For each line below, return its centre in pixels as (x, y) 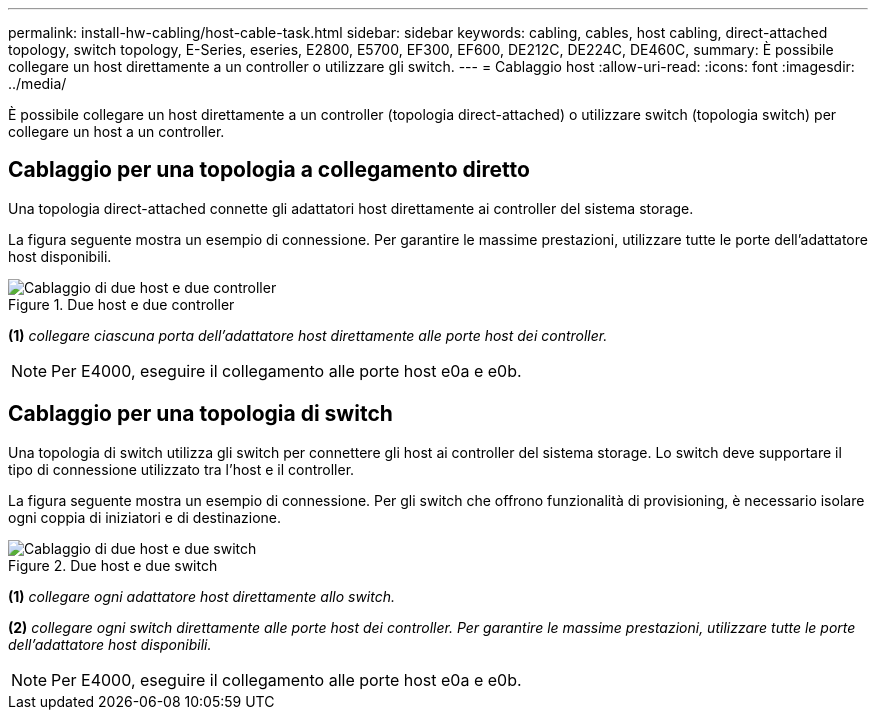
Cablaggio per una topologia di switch (200, 414)
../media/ (37, 83)
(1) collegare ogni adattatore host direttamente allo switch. (201, 596)
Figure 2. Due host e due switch (113, 565)
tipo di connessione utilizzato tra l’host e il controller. (181, 469)
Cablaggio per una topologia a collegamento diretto (269, 170)
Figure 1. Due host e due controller (121, 304)
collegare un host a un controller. (116, 131)
::::
## Problem
Everything in the records that precede this task must be written out again exactly, except the pictures.

## Answer space
For each line below, return its centre in pixels as (x, y) 
Cablaggio per una topologia di switch (200, 414)
../media/ (37, 83)
(1) collegare ogni adattatore host direttamente allo switch. (201, 596)
Figure 2. Due host e due switch (113, 565)
tipo di connessione utilizzato tra l’host e il controller. (181, 469)
Cablaggio per una topologia a collegamento diretto (269, 170)
Figure 1. Due host e due controller (121, 304)
collegare un host a un controller. (116, 131)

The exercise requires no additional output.